▶ **Task instructions**:
Except for the pictures, write out all the records that follow exactly.

········

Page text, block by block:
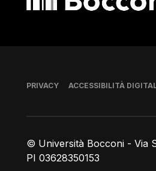
© Università Bocconi - Via
PI 03628350153
Piè di pagina
PRIVACY ACCESSIBILITÀ
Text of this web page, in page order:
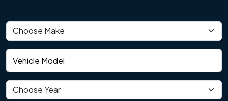
Vehicle make
Vehicle model
Vehicle year
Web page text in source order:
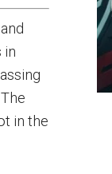
in
in the
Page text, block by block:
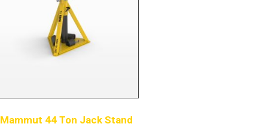
Mammut 44 Ton Jack Stand
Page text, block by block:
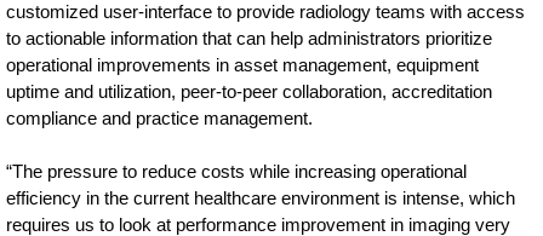
customized user-interface to provide radiology teams with access
to actionable information that can help administrators prioritize
operational improvements in asset management, equipment
uptime and utilization, peer-to-peer collaboration, accreditation
compliance and practice management.
“The pressure to reduce costs while increasing operational
efficiency in the current healthcare environment is intense, which
requires us to look at performance improvement in imaging very
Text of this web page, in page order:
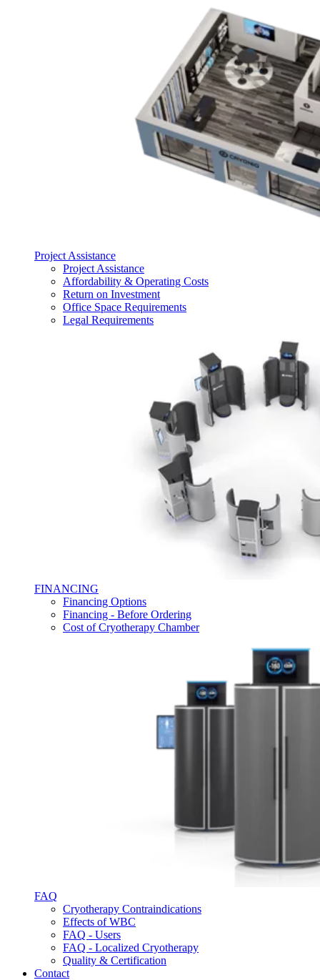
Project Assistance
Project Assistance
Affordability & Operating Costs
Return on Investment
Office Space Requirements
Legal Requirements
FINANCING
Financing Options
Financing - Before Ordering
Cost of Cryotherapy Chamber
FAQ
Cryotherapy Contraindications
Effects of WBC
FAQ - Users
FAQ - Localized Cryotherapy
Quality & Certification
Contact
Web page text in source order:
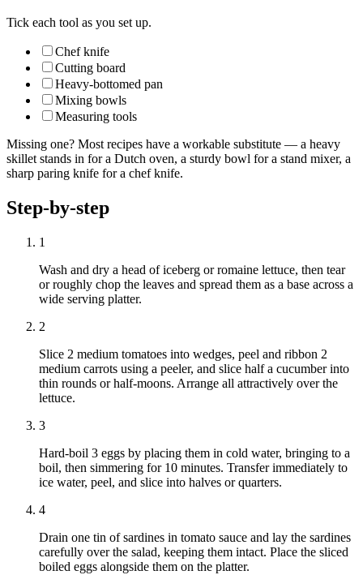
Tick each tool as you set up.
Chef knife
Cutting board
Heavy-bottomed pan
Mixing bowls
Measuring tools
Missing one? Most recipes have a workable substitute — a heavy
skillet stands in for a Dutch oven, a sturdy bowl for a stand mixer, a
sharp paring knife for a chef knife.
Step-by-step
1
Wash and dry a head of iceberg or romaine lettuce, then tear
or roughly chop the leaves and spread them as a base across a
wide serving platter.
2
Slice 2 medium tomatoes into wedges, peel and ribbon 2
medium carrots using a peeler, and slice half a cucumber into
thin rounds or half-moons. Arrange all attractively over the
lettuce.
3
Hard-boil 3 eggs by placing them in cold water, bringing to a
boil, then simmering for 10 minutes. Transfer immediately to
ice water, peel, and slice into halves or quarters.
4
Drain one tin of sardines in tomato sauce and lay the sardines
carefully over the salad, keeping them intact. Place the sliced
boiled eggs alongside them on the platter.
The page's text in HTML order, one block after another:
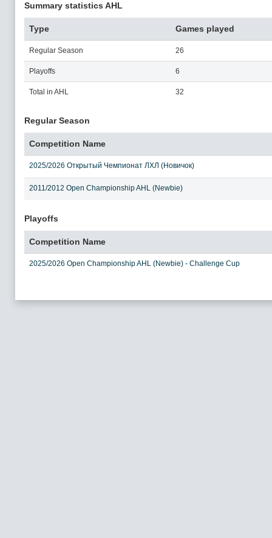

········

▶ **Task result**:
Page text, block by block:
© Università Bocconi - Via
PI 03628350153
Piè di pagina
PRIVACY ACCESSIBILITÀ
Text of this web page, in page order:
Vehicle make
Vehicle model
Vehicle year
Web page text in source order:
in
in the
Page text, block by block:
Mammut 44 Ton Jack Stand
Page text, block by block:
customized user-interface to provide radiology teams with access
to actionable information that can help administrators prioritize
operational improvements in asset management, equipment
uptime and utilization, peer-to-peer collaboration, accreditation
compliance and practice management.
“The pressure to reduce costs while increasing operational
efficiency in the current healthcare environment is intense, which
requires us to look at performance improvement in imaging very
Text of this web page, in page order:
Project Assistance
Project Assistance
Affordability & Operating Costs
Return on Investment
Office Space Requirements
Legal Requirements
FINANCING
Financing Options
Financing - Before Ordering
Cost of Cryotherapy Chamber
FAQ
Cryotherapy Contraindications
Effects of WBC
FAQ - Users
FAQ - Localized Cryotherapy
Quality & Certification
Contact
Web page text in source order:
Tick each tool as you set up.
Chef knife
Cutting board
Heavy-bottomed pan
Mixing bowls
Measuring tools
Missing one? Most recipes have a workable substitute — a heavy
skillet stands in for a Dutch oven, a sturdy bowl for a stand mixer, a
sharp paring knife for a chef knife.
Step-by-step
1
Wash and dry a head of iceberg or romaine lettuce, then tear
or roughly chop the leaves and spread them as a base across a
wide serving platter.
2
Slice 2 medium tomatoes into wedges, peel and ribbon 2
medium carrots using a peeler, and slice half a cucumber into
thin rounds or half-moons. Arrange all attractively over the
lettuce.
3
Hard-boil 3 eggs by placing them in cold water, bringing to a
boil, then simmering for 10 minutes. Transfer immediately to
ice water, peel, and slice into halves or quarters.
4
Drain one tin of sardines in tomato sauce and lay the sardines
carefully over the salad, keeping them intact. Place the sliced
boiled eggs alongside them on the platter.
The page's text in HTML order, one block after another:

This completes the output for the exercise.